Initially, no one paid much attention to these words. No one in EU institutions realised that this was a de facto declaration of war. Any further statements by Brussels that the signing of an association agreement with Ukraine was not directed against Russia did not sound serious.

The next developments culminated in the refusal of then-President Yanukovych to sign an association agreement during the summit in Vilnius on 28-29 November last year.

In March 2014, Pierre Vimont, the then number two in the European External Action Service, said the EU was “pushed to the wall by Cold War reflexes”. He also said that the choice between the Association Agreement and the Customs Union was not as “inescapable” as initially thought.

Ironically, I have later seen countries capable of having good relations both with the EU and with Russia.

Tusk did well by going to Kyiv to bring some flowers in memory of the fallen. However, people continue dying in Donbas. This war could have been avoided. The Barroso Commission really messed up.

The Roundup

by Alexandra Brzozowski

The hottest news from The Capitals this morning: Labour exodus gives Corbyn a headache, Polish-Israeli spat and reform delays in Greece.

EU’s antitrust guru Margrethe Vestager is the clear favourite to succeed Commission boss Juncker, according to the results of a Europe-wide online survey unveiled in collaboration with EURACTIV today.

US lawmakers sought to reassure worried European allies of Washington’s continued commitment to transatlantic ties and NATO during a visit to Brussels.

Companies like Facebook should not be allowed to behave like ‘digital gangsters’ in the online world, a UK’s Parliament report slams the tech giant on data protection and disinformation.

Brexit takes its toll: Japanese carmaker Honda confirmed that it will shutter its Swindon factory in 2022, where 3,500 workers ply their trade. Ireland, too, expresses ‘frustration’ at the ongoing Brexit uncertainty.

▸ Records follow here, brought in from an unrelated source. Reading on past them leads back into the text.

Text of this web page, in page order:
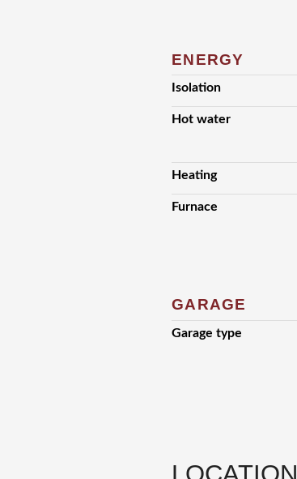
ENERGY
Isolation
Hot water
Heating
Furnace
GARAGE
Garage type

EU banking watchdog investigates Estonia and Denmark failed to enforce EU rules that would have prevented one of the largest-ever money-laundering scandals affecting Danske Bank.

Overpopulation of migrant reception centres on the island of Samos has reached the point of no return, with the local community and local authorities left overwhelmed and demanding assistance from the Greek government.

Poland’s opposition parties joined forces in a “European Coalition” in order to challenge the ruling ultra-conservative Law and Justice ruling party.

An Italian far-right party is aiming to change the national constitution as a means to reduce the influence of EU law over national legislation.

Meanwhile, Italian interior minister Matteo Salvini has tried to placate Sardinian farmers ahead of regional elections this week.

Mass rallies are planned in Paris and other French cities to denounce a flare-up of anti-Semitic acts which culminated in a violent tirade against a prominent writer during “yellow vest” anti-government protests last weekend.

New rules for heavy vehicle CO2 emissions came across the line in Brussels, rounding off the current generation of climate laws.

While Germany is urged to stand firm on coal phase-out, the country’s environmental organisations, on the other hand, are ‘very disappointed’ with the new ERDF Regulation.

Look out for…

Parliament’s environment committee votes on climate strategy. Visits of officials from Slovenia, (President Borut Pahor), Serbia (PM Ana Brnabić), North Macedonia (Deputy PM Bujar Osmani).